Una buona immagine sui mercati conquistata negli anni a suon di investimenti privati e pubblici, un patrimonio prezioso …. e, quando il discorso vira sul mercato, è il moderatore, Giorgio Dell’Orefice a lanciare nello stagno il “macigno” dei fondi OCM promozione non utilizzati dalle Regioni. 33 milioni di euro negli ultimi due anni dirottati dalle Regioni su altre misure mentre i progetti promozionali in quota nazionale vengono respinti per mancanza di fondi. “Uno scandalo che deve finire” chiosa perentorio Domenico Zonin rivolgendosi al Sottosegretario alle Politiche Agricole, Giuseppe Castiglione, che non si fa trovare impreparato: ”Oggi dobbiamo fare scelte di carattere strategico come ci siamo trovati a fare quando abbiamo riscritto l’OCM vino – risponde Castiglione – Ora, come allora, serve coraggio. Se ieri abbiamo affrontato l’ostilità dei produttori “abituati” alla distillazione, oggi non sarà certo un dramma cercare un modo nuovo per ripartire le risorse tra lo Stato e le Regioni così da utilizzarle proficuamente.

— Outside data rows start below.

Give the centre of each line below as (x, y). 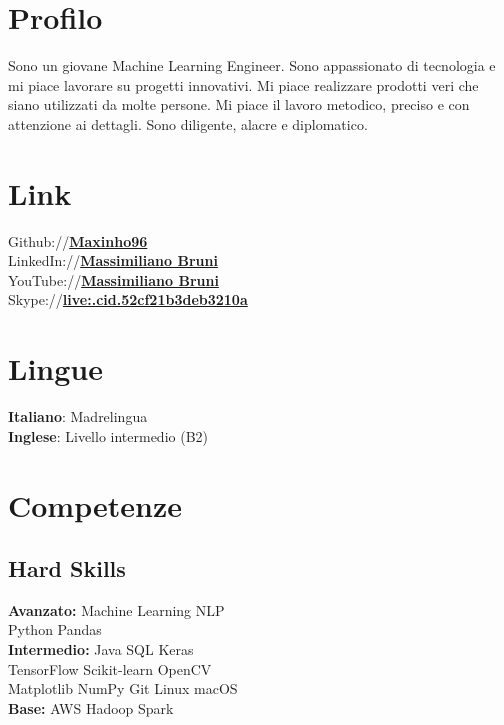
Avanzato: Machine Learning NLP (116, 609)
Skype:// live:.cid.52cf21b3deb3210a (128, 299)
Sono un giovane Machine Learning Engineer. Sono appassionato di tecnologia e (252, 65)
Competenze (95, 504)
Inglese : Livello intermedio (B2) (108, 435)
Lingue (55, 368)
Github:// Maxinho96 (78, 240)
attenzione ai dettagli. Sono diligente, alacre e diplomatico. (188, 123)
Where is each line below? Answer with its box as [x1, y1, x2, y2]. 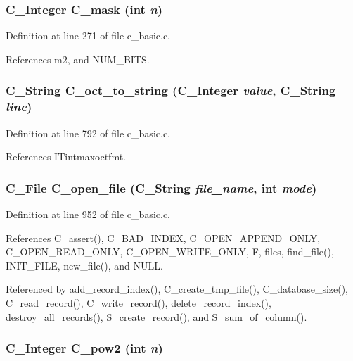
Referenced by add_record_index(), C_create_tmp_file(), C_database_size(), [6, 281, 349, 296]
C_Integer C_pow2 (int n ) [6, 339, 163, 357]
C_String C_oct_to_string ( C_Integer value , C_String [6, 82, 336, 99]
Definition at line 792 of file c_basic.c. [6, 125, 170, 140]
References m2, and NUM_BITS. [6, 51, 150, 66]
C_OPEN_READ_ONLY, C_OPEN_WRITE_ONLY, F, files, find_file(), [6, 244, 334, 259]
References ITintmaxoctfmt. [6, 149, 127, 164]
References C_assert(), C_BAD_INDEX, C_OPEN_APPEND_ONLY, [6, 230, 321, 245]
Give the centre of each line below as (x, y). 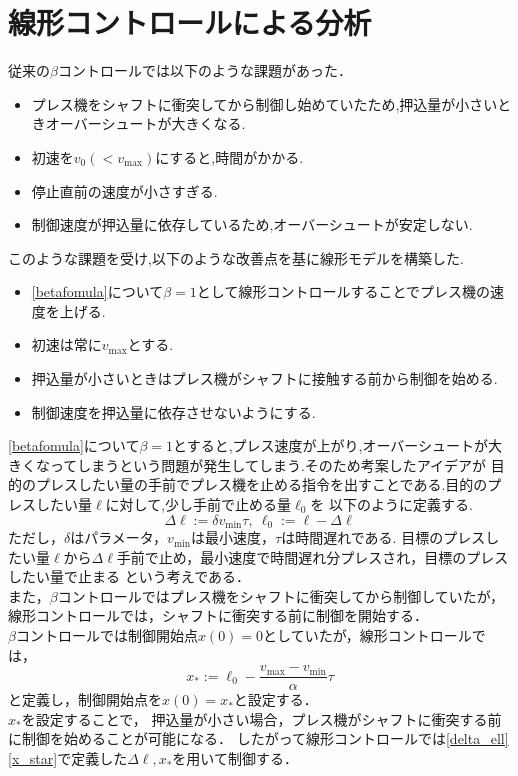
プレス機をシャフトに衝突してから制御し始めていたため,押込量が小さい (264, 103)
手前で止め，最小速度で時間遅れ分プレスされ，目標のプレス (312, 556)
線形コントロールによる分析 (190, 22)
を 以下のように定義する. (391, 504)
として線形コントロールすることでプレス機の (343, 291)
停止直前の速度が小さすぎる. (124, 190)
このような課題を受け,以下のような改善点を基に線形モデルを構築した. (236, 257)
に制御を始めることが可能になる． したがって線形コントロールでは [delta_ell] (258, 738)
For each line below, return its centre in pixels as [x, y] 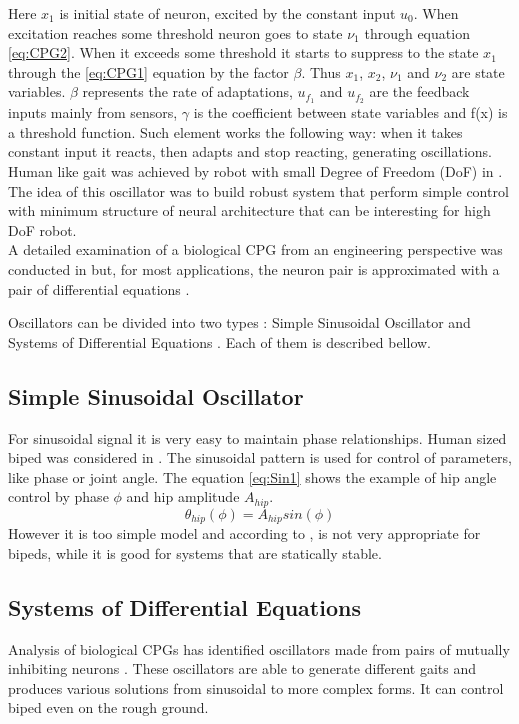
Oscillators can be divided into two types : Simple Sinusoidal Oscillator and [239, 322]
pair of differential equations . [99, 288]
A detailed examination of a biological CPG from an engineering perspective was [255, 249]
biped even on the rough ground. [108, 707]
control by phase [58, 496]
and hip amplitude [183, 496]
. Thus [321, 71]
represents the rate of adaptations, [187, 91]
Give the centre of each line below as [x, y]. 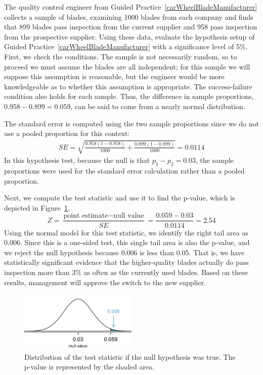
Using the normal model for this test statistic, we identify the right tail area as [126, 232]
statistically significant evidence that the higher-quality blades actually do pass [126, 262]
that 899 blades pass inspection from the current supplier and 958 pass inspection [131, 27]
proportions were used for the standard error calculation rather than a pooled [124, 171]
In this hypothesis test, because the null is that [77, 160]
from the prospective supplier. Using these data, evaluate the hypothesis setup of [129, 36]
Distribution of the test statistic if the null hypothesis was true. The [130, 356]
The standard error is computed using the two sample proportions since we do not [131, 123]
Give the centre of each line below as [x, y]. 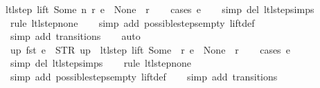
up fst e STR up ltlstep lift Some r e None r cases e [150, 49]
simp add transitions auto [75, 36]
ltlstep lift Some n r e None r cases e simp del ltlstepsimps [160, 9]
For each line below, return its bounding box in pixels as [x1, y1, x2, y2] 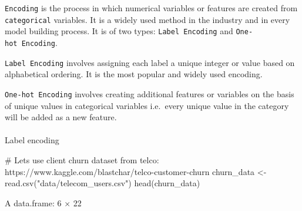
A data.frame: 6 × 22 [5, 196, 82, 209]
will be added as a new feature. [5, 111, 117, 123]
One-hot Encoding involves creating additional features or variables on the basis [5, 87, 294, 100]
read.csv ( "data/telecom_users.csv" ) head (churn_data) [5, 177, 200, 189]
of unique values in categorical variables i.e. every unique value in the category [5, 99, 289, 111]
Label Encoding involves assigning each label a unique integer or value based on [5, 56, 295, 68]
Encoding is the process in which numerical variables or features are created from [5, 2, 298, 14]
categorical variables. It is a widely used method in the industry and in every [5, 13, 290, 25]

La decisione di rivedere i criteri di utilizzo dei contributi appartiene alla politica che è chiamata a riprendersi i propri spazi lasciati, invece, troppo spesso in passato, nelle mani della burocrazia”.
E, nel confronto a distanza con le Regioni, non poteva mancare l’altro tema “caldo” che aveva tenuto banco nel Consiglio: il sistema di gestione delle autorizzazioni ai nuovi impianti. Dopo un altro assist del moderatore, Giorgio Dell’Orefice, è ancora Zonin a partire all’attacco: “il declino del potenziale viticolo, ininterrotto da oltre un decennio, è sotto gli occhi di tutti – ha accusato il presidente di UIV – e proseguirà incessante se non troveremo un sistema efficiente di gestire quell’1% annuo di superficie vitata (pari a circa 6500 ettari) di nuove autorizzazioni che la PAC ci consentirà in futuro”. Anche perché dall’UE arrivano segnali molto confusi sui criteri di gestione della partita “autorizzazioni” e le Regioni italiane sono pronte a rientrare in campo. Lacci e lacciuoli, regolamenti e criteri contro cui interviene il Segretario Generale del CEEV, José Ramon Fernandez: “mentre noi ci riempiamo di regole, dimentichiamo che l’Europa vitivinicola si confronta con un resto del mondo che non ha queste limitazioni. E sarebbe un grave errore non tenere nella dovuta considerazione il fatto che gli spazi di mercato lasciati liberi dalla mancanza di prodotto europeo saranno occupati dal vino proveniente da Argentina, Cile, Australia, ecc. Un pericolo serio che può e deve essere neutralizzato indirizzando i nuovi vigneti – conclude Ramon – dove chiede il mercato”.